_Exercise_: Search the entries below for the word "plus" and copy every line where it appears.

_Provided records_:
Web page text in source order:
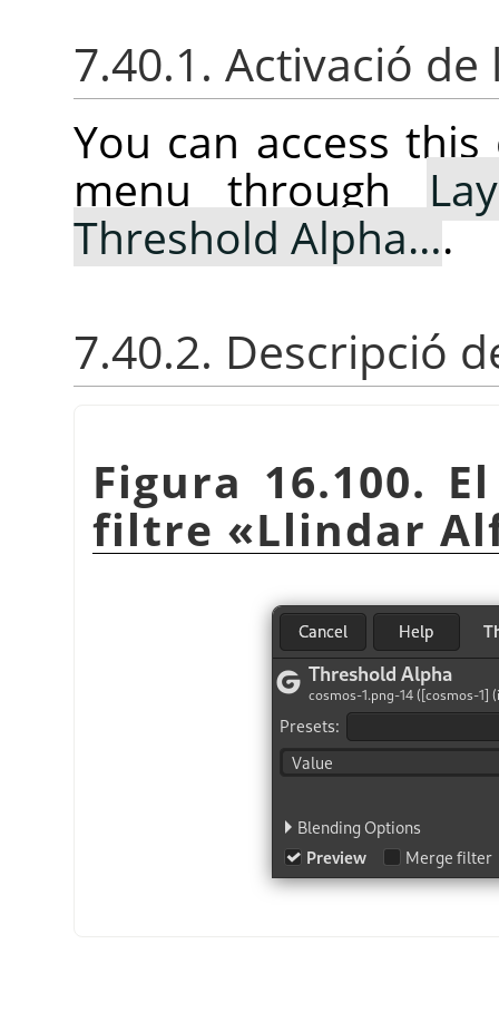
7.40.1. Activació
You can access
menu through
Threshold Alpha….
7.40.2. Descripció
Figura 16.100.
filtre «Llindar
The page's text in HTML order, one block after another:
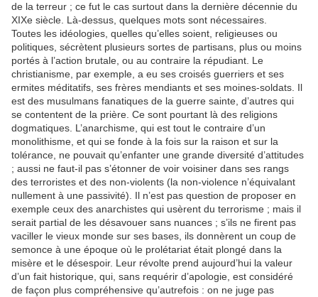
de la terreur ; ce fut le cas surtout dans la dernière décennie du
XIXe siècle. Là-dessus, quelques mots sont nécessaires.
Toutes les idéologies, quelles qu’elles soient, religieuses ou
politiques, sécrètent plusieurs sortes de partisans, plus ou moins
portés à l’action brutale, ou au contraire la répudiant. Le
christianisme, par exemple, a eu ses croisés guerriers et ses
ermites méditatifs, ses frères mendiants et ses moines-soldats. Il
est des musulmans fanatiques de la guerre sainte, d’autres qui
se contentent de la prière. Ce sont pourtant là des religions
dogmatiques. L’anarchisme, qui est tout le contraire d’un
monolithisme, et qui se fonde à la fois sur la raison et sur la
tolérance, ne pouvait qu’enfanter une grande diversité d’attitudes
; aussi ne faut-il pas s’étonner de voir voisiner dans ses rangs
des terroristes et des non-violents (la non-violence n’équivalant
nullement à une passivité). Il n’est pas question de proposer en
exemple ceux des anarchistes qui usèrent du terrorisme ; mais il
serait partial de les désavouer sans nuances ; s’ils ne firent pas
vaciller le vieux monde sur ses bases, ils donnèrent un coup de
semonce à une époque où le prolétariat était plongé dans la
misère et le désespoir. Leur révolte prend aujourd’hui la valeur
d’un fait historique, qui, sans requérir d’apologie, est considéré
de façon plus compréhensive qu’autrefois : on ne juge pas

_Result of the exercise_:
politiques, sécrètent plusieurs sortes de partisans, plus ou moins
de façon plus compréhensive qu’autrefois : on ne juge pas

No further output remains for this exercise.